Dataset |
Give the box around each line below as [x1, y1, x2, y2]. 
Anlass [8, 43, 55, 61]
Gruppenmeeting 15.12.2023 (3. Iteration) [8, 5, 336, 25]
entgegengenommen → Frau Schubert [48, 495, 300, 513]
...
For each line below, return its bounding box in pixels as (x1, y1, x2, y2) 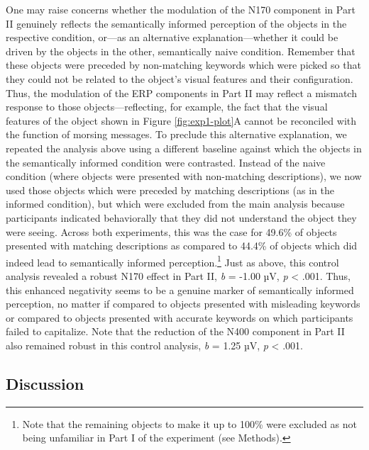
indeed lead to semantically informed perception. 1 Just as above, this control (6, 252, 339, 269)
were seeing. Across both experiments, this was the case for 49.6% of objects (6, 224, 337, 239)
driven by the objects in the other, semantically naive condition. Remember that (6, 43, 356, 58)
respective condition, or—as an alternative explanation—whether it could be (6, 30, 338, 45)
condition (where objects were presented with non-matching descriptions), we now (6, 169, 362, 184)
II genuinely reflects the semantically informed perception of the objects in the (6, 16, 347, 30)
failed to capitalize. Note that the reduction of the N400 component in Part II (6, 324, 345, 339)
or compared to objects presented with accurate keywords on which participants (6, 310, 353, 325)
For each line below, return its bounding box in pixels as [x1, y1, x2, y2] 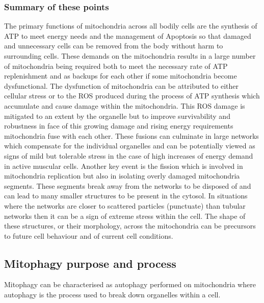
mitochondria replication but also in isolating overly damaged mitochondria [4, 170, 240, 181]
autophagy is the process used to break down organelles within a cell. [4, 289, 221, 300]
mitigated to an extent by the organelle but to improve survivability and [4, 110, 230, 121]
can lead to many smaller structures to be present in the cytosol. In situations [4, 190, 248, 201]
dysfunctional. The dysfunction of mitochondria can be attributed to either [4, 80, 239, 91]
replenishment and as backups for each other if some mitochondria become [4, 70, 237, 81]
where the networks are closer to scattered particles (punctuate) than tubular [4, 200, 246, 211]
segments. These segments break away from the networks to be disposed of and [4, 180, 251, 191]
* * *
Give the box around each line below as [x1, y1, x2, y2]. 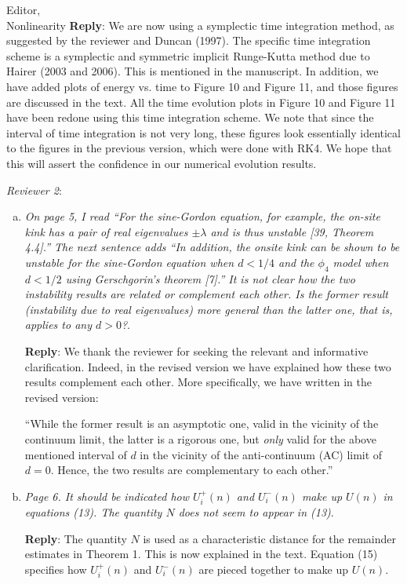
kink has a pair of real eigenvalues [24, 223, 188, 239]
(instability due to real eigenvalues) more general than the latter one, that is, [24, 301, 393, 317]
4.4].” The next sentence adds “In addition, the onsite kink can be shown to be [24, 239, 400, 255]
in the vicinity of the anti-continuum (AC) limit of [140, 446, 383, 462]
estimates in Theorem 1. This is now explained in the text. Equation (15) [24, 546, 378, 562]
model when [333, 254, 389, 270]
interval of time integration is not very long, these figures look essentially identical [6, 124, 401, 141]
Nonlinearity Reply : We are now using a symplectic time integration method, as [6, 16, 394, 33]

Problem to work on | Copy the entries above exactly, but only the stretch from the line containing "indeed lead to" through the line containing "segments. These segments". Keep both end lines; drop the pictures.

Exercise answer |
indeed lead to semantically informed perception. 1 Just as above, this control (6, 252, 339, 269)
were seeing. Across both experiments, this was the case for 49.6% of objects (6, 224, 337, 239)
driven by the objects in the other, semantically naive condition. Remember that (6, 43, 356, 58)
respective condition, or—as an alternative explanation—whether it could be (6, 30, 338, 45)
condition (where objects were presented with non-matching descriptions), we now (6, 169, 362, 184)
II genuinely reflects the semantically informed perception of the objects in the (6, 16, 347, 30)
failed to capitalize. Note that the reduction of the N400 component in Part II (6, 324, 345, 339)
or compared to objects presented with accurate keywords on which participants (6, 310, 353, 325)
For each line below, return its bounding box in pixels as [x1, y1, x2, y2] 
mitochondria replication but also in isolating overly damaged mitochondria [4, 170, 240, 181]
autophagy is the process used to break down organelles within a cell. [4, 289, 221, 300]
mitigated to an extent by the organelle but to improve survivability and [4, 110, 230, 121]
can lead to many smaller structures to be present in the cytosol. In situations [4, 190, 248, 201]
dysfunctional. The dysfunction of mitochondria can be attributed to either [4, 80, 239, 91]
replenishment and as backups for each other if some mitochondria become [4, 70, 237, 81]
where the networks are closer to scattered particles (punctuate) than tubular [4, 200, 246, 211]
segments. These segments break away from the networks to be disposed of and [4, 180, 251, 191]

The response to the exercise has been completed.